Three of the riders that finished the races in Pietramurata have already announced their retirement at the end of this week and a fourth—Julien Lieber—had to cut short his career earlier in 2020 due to injury. There are question marks for several more, racers like Van Horebeek, Lupino, Arnaud Tonus, Valentin Guillod; all Grand Prix winners.
Some of the older guard are being squeezed by upcoming athletes from MX2 like the blossoming Watson and Rockstar Energy Husqvarna’s Thomas Kjer Olsen. The Dane’s starts were horrific on Wednesday, holding him to seventh overall (the 23-year-old must be partly relived to be leaving the 250 behind).
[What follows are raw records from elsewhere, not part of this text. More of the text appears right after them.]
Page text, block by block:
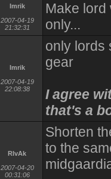
Imrik
2007-04-19
21:32:31
Make
only...
Imrik
2007-04-19
22:08:38
only lords
gear
I agree
that's a
RIvAk
2007-04-20
00:31:06
Shorten
to the
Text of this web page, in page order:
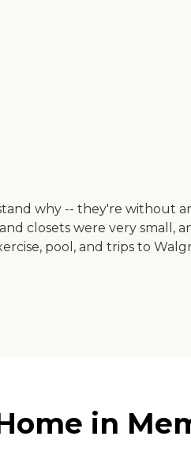
why -- they're without
closets were very
pool, and trips to
in
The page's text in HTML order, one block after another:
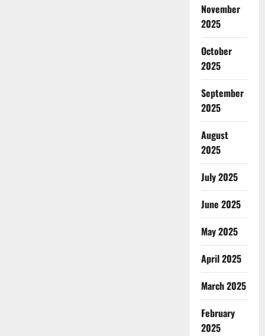
November
2025
October
2025
September
2025
August
2025
July 2025
June 2025
May 2025
April 2025
March 2025
February
2025
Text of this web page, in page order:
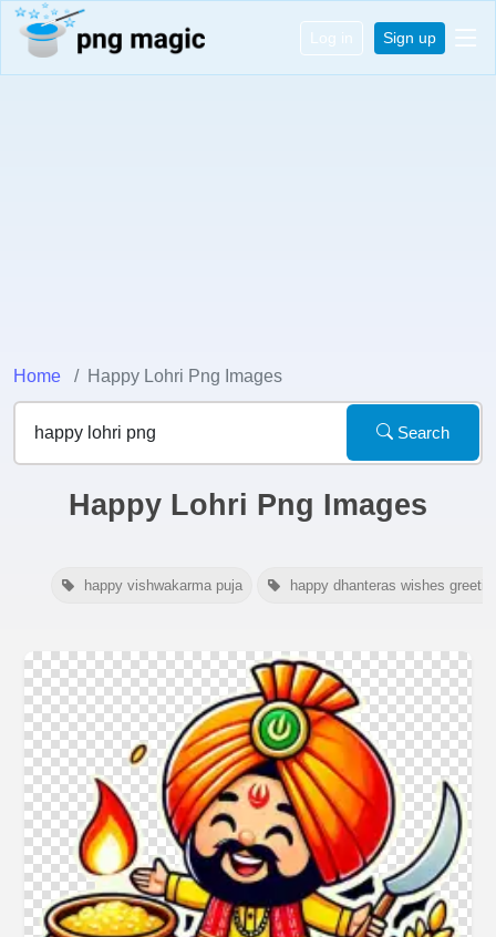
Log in Sign up
Home Happy Lohri Png Images
Search
Happy Lohri Png Images
happy vishwakarma puja happy dhanteras wishes
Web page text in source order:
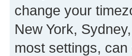
change your
New York,
most settings,
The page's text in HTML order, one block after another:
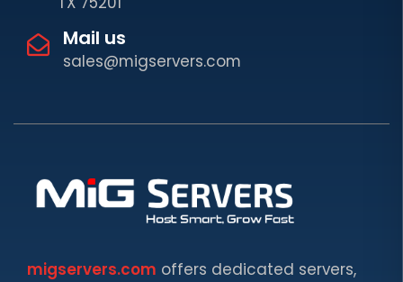
Mail us
sales@migservers.com
migservers.com offers dedicated servers,
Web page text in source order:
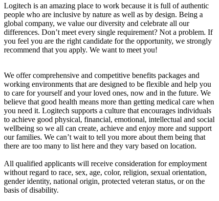
Logitech is an amazing place to work because it is full of authentic
people who are inclusive by nature as well as by design. Being a
global company, we value our diversity and celebrate all our
differences. Don’t meet every single requirement? Not a problem. If
you feel you are the right candidate for the opportunity, we strongly
recommend that you apply. We want to meet you!
We offer comprehensive and competitive benefits packages and
working environments that are designed to be flexible and help you
to care for yourself and your loved ones, now and in the future. We
believe that good health means more than getting medical care when
you need it. Logitech supports a culture that encourages individuals
to achieve good physical, financial, emotional, intellectual and social
wellbeing so we all can create, achieve and enjoy more and support
our families. We can’t wait to tell you more about them being that
there are too many to list here and they vary based on location.
All qualified applicants will receive consideration for employment
without regard to race, sex, age, color, religion, sexual orientation,
gender identity, national origin, protected veteran status, or on the
basis of disability.
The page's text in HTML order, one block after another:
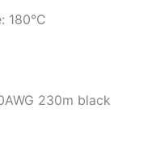
180°C
230m black
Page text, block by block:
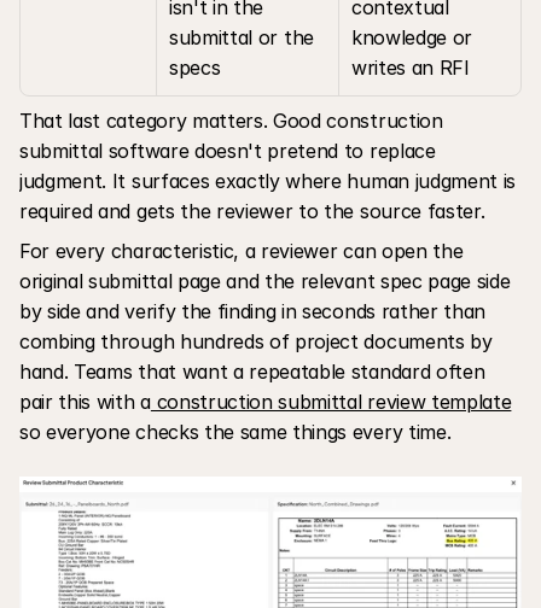
isn't in the
submittal or the
specs
contextual
knowledge or
writes an RFI
That last category matters. Good construction
submittal software doesn't pretend to replace
judgment. It surfaces exactly where human judgment is
required and gets the reviewer to the source faster.
For every characteristic, a reviewer can open the
original submittal page and the relevant spec page side
by side and verify the finding in seconds rather than
combing through hundreds of project documents by
hand. Teams that want a repeatable standard often
pair this with a construction submittal review template
so everyone checks the same things every time.

The duo both still have a shot at third place in the championship. The slot is currently held by Maxime Renaux (fourth overall on Wednesday) who was part of an entertaining four-way Yamaha fight in the first moto. The Frenchman was joined by the factory riders Watson and Geerts as well as wild-card EMX250 European Champion Thibault Benistant. Renaux’s countryman once more showed that he is the brightest rider to watch on the European scene thanks to a lively and active style and a fearless mentality. Only a small mistake in the first moto that dumped him out of the Yamaha squabble ruined a potential surprise podium. Vialle, Renaux, Mathys Boisrame, and Benistant mean the French are ridiculously well-stocked for more glory in 2021.
Renaux’s closest threat for the bronze medal is Australian Jed Beaton who boosted his chances at Pietramurata with his only his third podium finish of the season and a decent comeback after the heavy start-straight crash he suffered in Belgium the previous week. The gap is 13 points with 50 to play for.